WHAT YOU HAVE TO DO
Within the records below, reproduce without change the lines from the line that has "Where would you" through the line that has "negative witnesses of", and only those.

------------

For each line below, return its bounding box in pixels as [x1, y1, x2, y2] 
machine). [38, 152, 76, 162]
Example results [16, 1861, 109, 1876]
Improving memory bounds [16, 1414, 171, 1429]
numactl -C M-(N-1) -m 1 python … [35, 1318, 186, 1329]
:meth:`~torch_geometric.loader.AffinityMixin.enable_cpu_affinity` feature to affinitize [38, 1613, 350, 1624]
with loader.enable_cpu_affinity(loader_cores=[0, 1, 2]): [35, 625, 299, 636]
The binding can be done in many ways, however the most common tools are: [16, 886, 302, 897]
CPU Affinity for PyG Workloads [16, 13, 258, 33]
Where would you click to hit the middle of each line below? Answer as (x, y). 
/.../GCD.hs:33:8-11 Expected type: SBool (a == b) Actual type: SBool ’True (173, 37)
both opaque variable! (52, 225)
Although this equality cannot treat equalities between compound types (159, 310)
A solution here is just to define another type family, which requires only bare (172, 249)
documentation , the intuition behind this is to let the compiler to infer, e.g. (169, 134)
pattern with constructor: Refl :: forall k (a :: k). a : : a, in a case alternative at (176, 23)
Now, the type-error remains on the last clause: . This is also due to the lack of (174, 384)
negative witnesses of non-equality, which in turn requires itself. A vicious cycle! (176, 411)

------------

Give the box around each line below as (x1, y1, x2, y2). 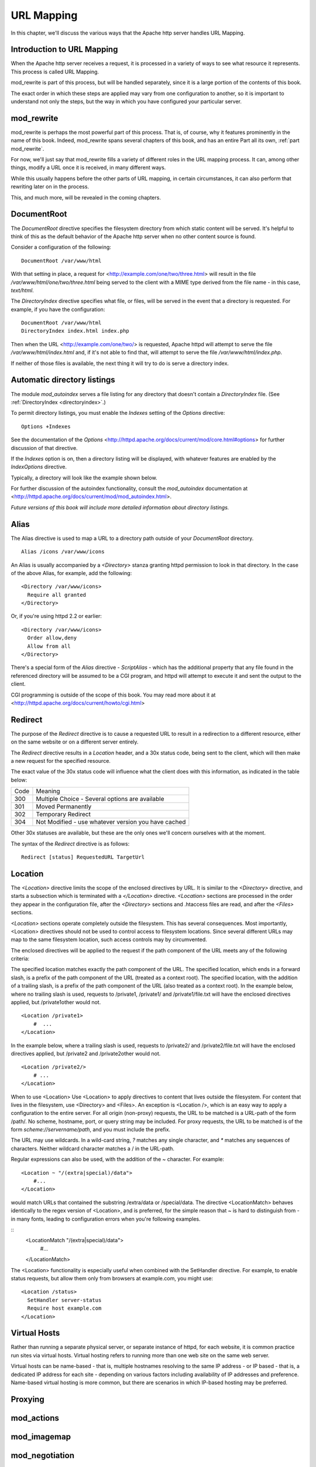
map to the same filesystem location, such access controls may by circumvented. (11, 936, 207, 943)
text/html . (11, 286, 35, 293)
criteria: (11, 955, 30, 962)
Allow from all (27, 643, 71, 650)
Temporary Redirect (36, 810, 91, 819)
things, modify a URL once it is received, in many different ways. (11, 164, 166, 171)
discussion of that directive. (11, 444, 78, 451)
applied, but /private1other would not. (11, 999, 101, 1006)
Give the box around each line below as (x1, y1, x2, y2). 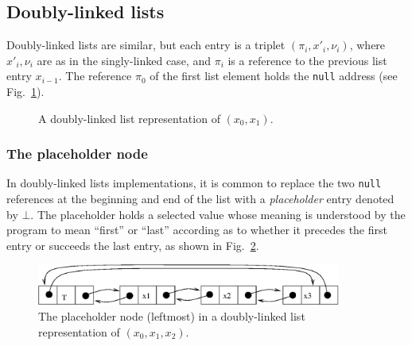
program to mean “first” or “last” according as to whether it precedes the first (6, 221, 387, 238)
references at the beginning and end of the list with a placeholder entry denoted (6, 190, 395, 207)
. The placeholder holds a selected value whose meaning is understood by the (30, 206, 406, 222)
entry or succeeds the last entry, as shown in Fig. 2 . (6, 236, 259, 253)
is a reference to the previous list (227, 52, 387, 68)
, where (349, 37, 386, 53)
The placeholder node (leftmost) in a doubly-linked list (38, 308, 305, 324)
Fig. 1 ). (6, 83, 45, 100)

------------

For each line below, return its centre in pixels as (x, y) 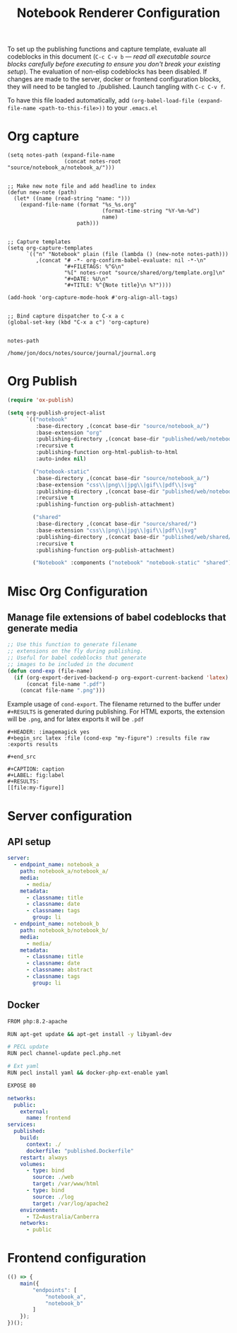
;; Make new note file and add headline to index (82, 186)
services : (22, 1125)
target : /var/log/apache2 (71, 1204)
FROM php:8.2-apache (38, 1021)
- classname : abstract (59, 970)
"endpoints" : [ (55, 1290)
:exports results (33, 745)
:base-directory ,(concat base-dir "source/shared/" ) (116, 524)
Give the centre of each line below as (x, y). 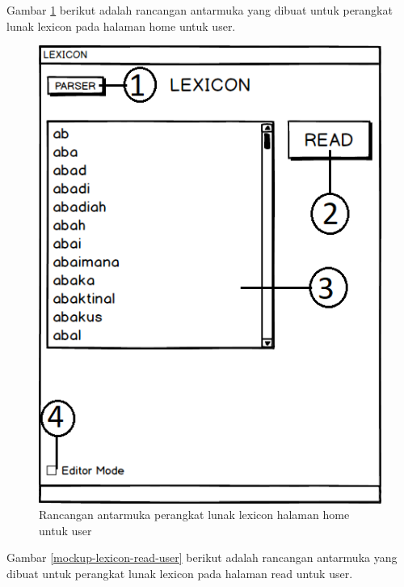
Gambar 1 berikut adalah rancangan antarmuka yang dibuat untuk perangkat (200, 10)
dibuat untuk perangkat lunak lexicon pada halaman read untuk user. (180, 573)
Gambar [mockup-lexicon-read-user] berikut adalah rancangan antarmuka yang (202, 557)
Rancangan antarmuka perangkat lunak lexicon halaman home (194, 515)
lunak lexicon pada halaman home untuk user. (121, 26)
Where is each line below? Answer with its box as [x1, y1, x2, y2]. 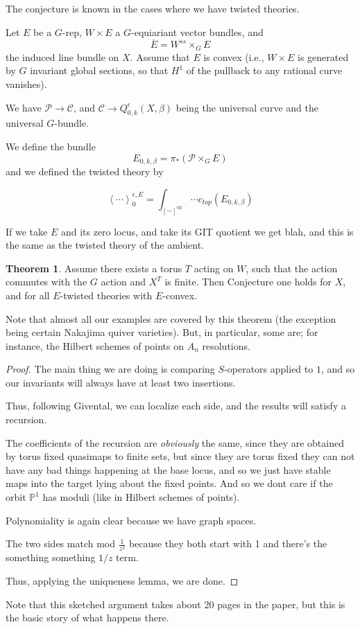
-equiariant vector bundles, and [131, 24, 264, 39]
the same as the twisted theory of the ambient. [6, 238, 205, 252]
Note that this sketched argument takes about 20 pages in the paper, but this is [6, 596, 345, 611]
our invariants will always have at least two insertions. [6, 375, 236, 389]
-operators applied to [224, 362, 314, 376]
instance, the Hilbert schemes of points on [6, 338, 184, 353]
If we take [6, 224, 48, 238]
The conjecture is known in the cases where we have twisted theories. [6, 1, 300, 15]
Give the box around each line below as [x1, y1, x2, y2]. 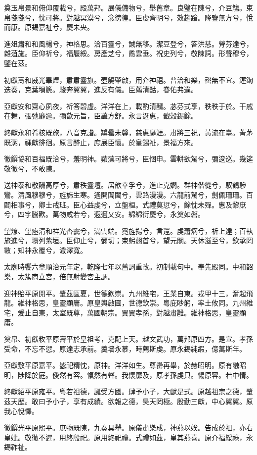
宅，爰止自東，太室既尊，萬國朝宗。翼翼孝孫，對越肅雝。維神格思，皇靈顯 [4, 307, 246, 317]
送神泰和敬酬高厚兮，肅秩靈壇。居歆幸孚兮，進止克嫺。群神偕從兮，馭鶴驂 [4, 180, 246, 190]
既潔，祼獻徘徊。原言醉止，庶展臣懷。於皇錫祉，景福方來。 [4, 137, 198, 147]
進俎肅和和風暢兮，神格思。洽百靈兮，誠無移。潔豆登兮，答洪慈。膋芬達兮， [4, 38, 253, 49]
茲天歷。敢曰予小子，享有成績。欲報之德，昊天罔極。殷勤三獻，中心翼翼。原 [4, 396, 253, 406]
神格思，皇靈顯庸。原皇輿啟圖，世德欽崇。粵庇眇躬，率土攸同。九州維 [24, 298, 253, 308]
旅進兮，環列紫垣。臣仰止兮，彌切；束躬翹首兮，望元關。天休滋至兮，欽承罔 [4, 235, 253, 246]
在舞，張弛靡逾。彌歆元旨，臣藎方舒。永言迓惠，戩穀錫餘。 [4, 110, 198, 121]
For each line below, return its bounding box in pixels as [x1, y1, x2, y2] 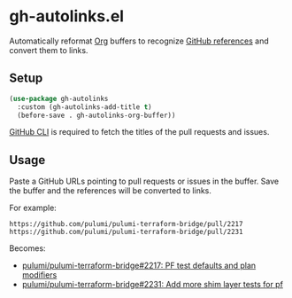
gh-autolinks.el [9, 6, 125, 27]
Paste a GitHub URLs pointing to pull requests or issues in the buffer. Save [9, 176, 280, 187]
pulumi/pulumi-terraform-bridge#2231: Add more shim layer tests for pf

------------

YOUR RESPONSE
Where would you click to hit the middle of each line below? Answer as (x, y). 
/.../GCD.hs:33:8-11 Expected type: SBool (a == b) Actual type: SBool ’True (173, 37)
both opaque variable! (52, 225)
Although this equality cannot treat equalities between compound types (159, 310)
A solution here is just to define another type family, which requires only bare (172, 249)
documentation , the intuition behind this is to let the compiler to infer, e.g. (169, 134)
pattern with constructor: Refl :: forall k (a :: k). a : : a, in a case alternative at (176, 23)
Now, the type-error remains on the last clause: . This is also due to the lack of (174, 384)
negative witnesses of non-equality, which in turn requires itself. A vicious cycle! (176, 411)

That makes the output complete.